= Work task =
Your response is a verbatim copy of the listing, stripped of its images.

= Data for review =
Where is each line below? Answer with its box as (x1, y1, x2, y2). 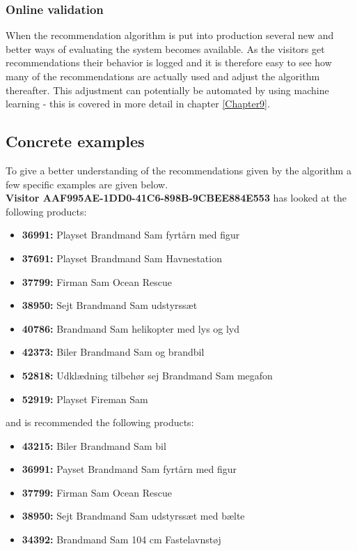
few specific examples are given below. (6, 176, 168, 191)
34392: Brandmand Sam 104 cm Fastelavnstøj (22, 532, 221, 547)
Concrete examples (6, 130, 145, 152)
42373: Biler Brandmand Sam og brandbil (22, 345, 205, 359)
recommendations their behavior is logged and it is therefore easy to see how (6, 55, 332, 70)
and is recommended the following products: (6, 415, 194, 430)
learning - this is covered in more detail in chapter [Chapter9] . (6, 96, 270, 111)
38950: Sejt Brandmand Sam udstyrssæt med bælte (22, 508, 245, 523)

= Reply =
Where is each line below? Answer with its box as (x1, y1, x2, y2). 
few specific examples are given below. (6, 176, 168, 191)
34392: Brandmand Sam 104 cm Fastelavnstøj (22, 532, 221, 547)
Concrete examples (6, 130, 145, 152)
42373: Biler Brandmand Sam og brandbil (22, 345, 205, 359)
recommendations their behavior is logged and it is therefore easy to see how (6, 55, 332, 70)
and is recommended the following products: (6, 415, 194, 430)
learning - this is covered in more detail in chapter [Chapter9] . (6, 96, 270, 111)
38950: Sejt Brandmand Sam udstyrssæt med bælte (22, 508, 245, 523)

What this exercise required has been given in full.